Return all of the following entries as written, but without the images.

○ ○ ○ ○ ○

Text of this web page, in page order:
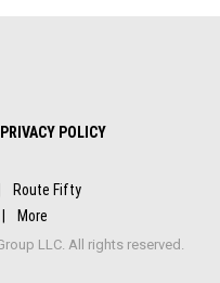
PRIVACY POLICY
Route Fifty
More
LLC. All rights reserved.
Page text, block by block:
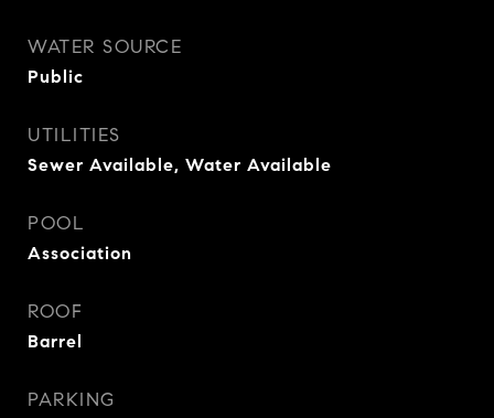
WATER SOURCE
Public
UTILITIES
Sewer Available, Water Available
POOL
Association
ROOF
Barrel
PARKING
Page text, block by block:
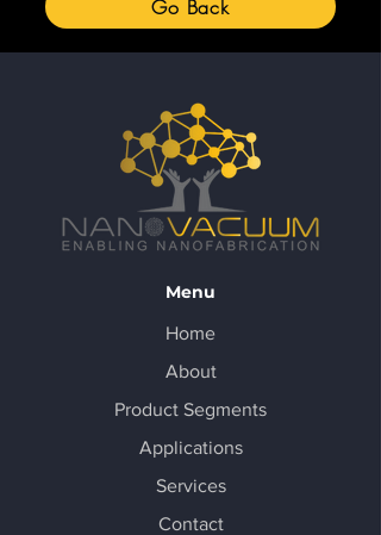
Go Back
Menu
Home
About
Product Segments
Applications
Services
Contact
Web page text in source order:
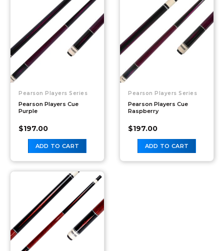
Pearson Players Series
Pearson Players Cue
Purple
$197.00
ADD TO CART
Pearson Players Series
Pearson Players Cue
Raspberry
$197.00
ADD TO CART
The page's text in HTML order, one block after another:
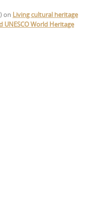
on Living cultural heritage
World Heritage
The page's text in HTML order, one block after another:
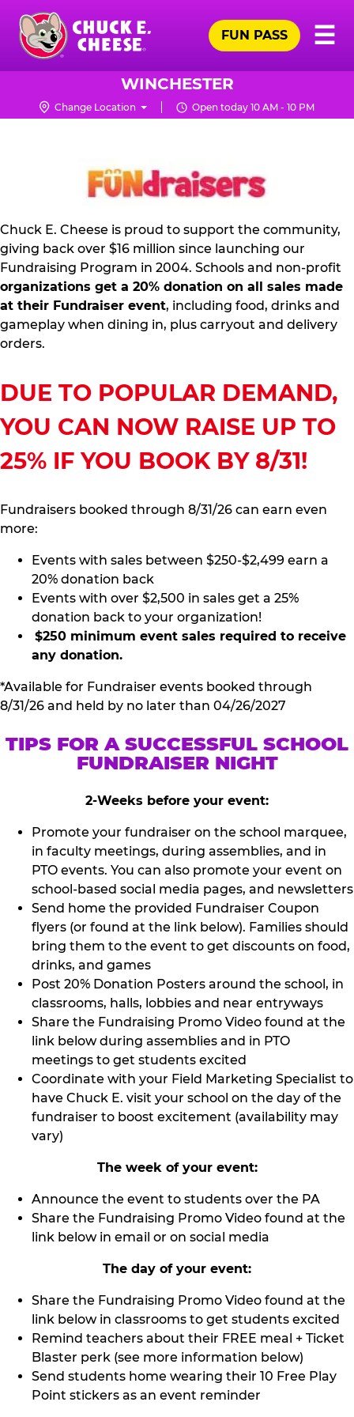
Skip
main
content
Chuck
Logo
☰
FUN PASS
WINCHESTER
Change Location Open today 10 AM - 10 PM
FUNDRAISING
Chuck E. Cheese is proud to support the community,
giving back over $16 million since launching our
Fundraising Program in 2004. Schools and non-profit
organizations get a 20% donation on all sales made
at their Fundraiser event, including food, drinks and
gameplay when dining in, plus carryout and delivery
orders.
DUE TO POPULAR DEMAND,
YOU CAN NOW RAISE UP TO
25% IF YOU BOOK BY 8/31!
Fundraisers booked through 8/31/26 can earn even
more:
Events with sales between $250-$2,499 earn a
20% donation back
Events with over $2,500 in sales get a 25%
donation back to your organization!
$250 minimum event sales required to receive
any donation.
*Available for Fundraiser events booked through
8/31/26 and held by no later than 04/26/2027
TIPS FOR A SUCCESSFUL SCHOOL
FUNDRAISER NIGHT
2-Weeks before your event:
Promote your fundraiser on the school marquee,
in faculty meetings, during assemblies, and in
PTO events. You can also promote your event on
school-based social media pages, and newsletters
Send home the provided Fundraiser Coupon
flyers (or found at the link below). Families should
bring them to the event to get discounts on food,
drinks, and games
Post 20% Donation Posters around the school, in
classrooms, halls, lobbies and near entryways
Share the Fundraising Promo Video found at the
link below during assemblies and in PTO
meetings to get students excited
Coordinate with your Field Marketing Specialist to
have Chuck E. visit your school on the day of the
fundraiser to boost excitement (availability may
vary)
The week of your event:
Announce the event to students over the PA
Share the Fundraising Promo Video found at the
link below in email or on social media
The day of your event:
Share the Fundraising Promo Video found at the
link below in classrooms to get students excited
Remind teachers about their FREE meal + Ticket
Blaster perk (see more information below)
Send students home wearing their 10 Free Play
Point stickers as an event reminder
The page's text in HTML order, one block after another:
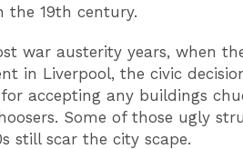
the 19th century.
war austerity years, when
in Liverpool, the civic
accepting any buildings
Some of those ugly
still scar the city scape.
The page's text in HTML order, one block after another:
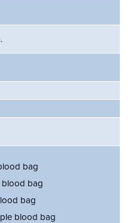
bag
blood bag
bag
blood bag
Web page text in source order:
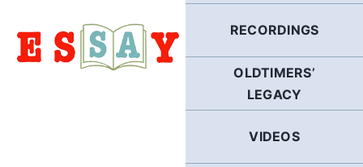
RECORDINGS
OLDTIMERS’
LEGACY
VIDEOS
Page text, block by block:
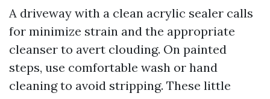
A driveway with a clean acrylic sealer calls
for minimize strain and the appropriate
cleanser to avert clouding. On painted
steps, use comfortable wash or hand
cleaning to avoid stripping. These little
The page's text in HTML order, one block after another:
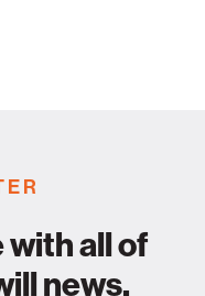
all of
news,
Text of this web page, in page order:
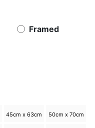
Framed
45cm x 63cm 50cm x 70cm
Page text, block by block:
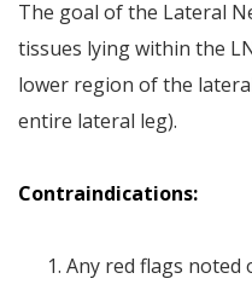
The goal of the Lateral
tissues lying within the
lower region of the
entire lateral leg).
Contraindications:
Any red flags
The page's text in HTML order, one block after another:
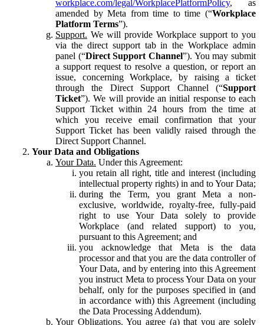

○ ○ ○ ○ ○

The completed task =
Text of this web page, in page order:
PRIVACY POLICY
Route Fifty
More
LLC. All rights reserved.
Page text, block by block:
WATER SOURCE
Public
UTILITIES
Sewer Available, Water Available
POOL
Association
ROOF
Barrel
PARKING
Page text, block by block:
Go Back
Menu
Home
About
Product Segments
Applications
Services
Contact
Web page text in source order:
Pearson Players Series
Pearson Players Cue
Purple
$197.00
ADD TO CART
Pearson Players Series
Pearson Players Cue
Raspberry
$197.00
ADD TO CART
The page's text in HTML order, one block after another:
on Living cultural heritage
World Heritage
The page's text in HTML order, one block after another:
Skip
main
content
Chuck
Logo
☰
FUN PASS
WINCHESTER
Change Location Open today 10 AM - 10 PM
FUNDRAISING
Chuck E. Cheese is proud to support the community,
giving back over $16 million since launching our
Fundraising Program in 2004. Schools and non-profit
organizations get a 20% donation on all sales made
at their Fundraiser event, including food, drinks and
gameplay when dining in, plus carryout and delivery
orders.
DUE TO POPULAR DEMAND,
YOU CAN NOW RAISE UP TO
25% IF YOU BOOK BY 8/31!
Fundraisers booked through 8/31/26 can earn even
more:
Events with sales between $250-$2,499 earn a
20% donation back
Events with over $2,500 in sales get a 25%
donation back to your organization!
$250 minimum event sales required to receive
any donation.
*Available for Fundraiser events booked through
8/31/26 and held by no later than 04/26/2027
TIPS FOR A SUCCESSFUL SCHOOL
FUNDRAISER NIGHT
2-Weeks before your event:
Promote your fundraiser on the school marquee,
in faculty meetings, during assemblies, and in
PTO events. You can also promote your event on
school-based social media pages, and newsletters
Send home the provided Fundraiser Coupon
flyers (or found at the link below). Families should
bring them to the event to get discounts on food,
drinks, and games
Post 20% Donation Posters around the school, in
classrooms, halls, lobbies and near entryways
Share the Fundraising Promo Video found at the
link below during assemblies and in PTO
meetings to get students excited
Coordinate with your Field Marketing Specialist to
have Chuck E. visit your school on the day of the
fundraiser to boost excitement (availability may
vary)
The week of your event:
Announce the event to students over the PA
Share the Fundraising Promo Video found at the
link below in email or on social media
The day of your event:
Share the Fundraising Promo Video found at the
link below in classrooms to get students excited
Remind teachers about their FREE meal + Ticket
Blaster perk (see more information below)
Send students home wearing their 10 Free Play
Point stickers as an event reminder
The page's text in HTML order, one block after another:
the 19th century.
war austerity years, when
in Liverpool, the civic
accepting any buildings
Some of those ugly
still scar the city scape.
The page's text in HTML order, one block after another:
bag
blood bag
bag
blood bag
Web page text in source order:
RECORDINGS
OLDTIMERS’
LEGACY
VIDEOS
Page text, block by block:
A driveway with a clean acrylic sealer calls
for minimize strain and the appropriate
cleanser to avert clouding. On painted
steps, use comfortable wash or hand
cleaning to avoid stripping. These little
The page's text in HTML order, one block after another:
all of
news,
Text of this web page, in page order:
Framed
45cm x 63cm 50cm x 70cm
Page text, block by block:
The goal of the Lateral
tissues lying within the
lower region of the
entire lateral leg).
Contraindications:
Any red flags
The page's text in HTML order, one block after another:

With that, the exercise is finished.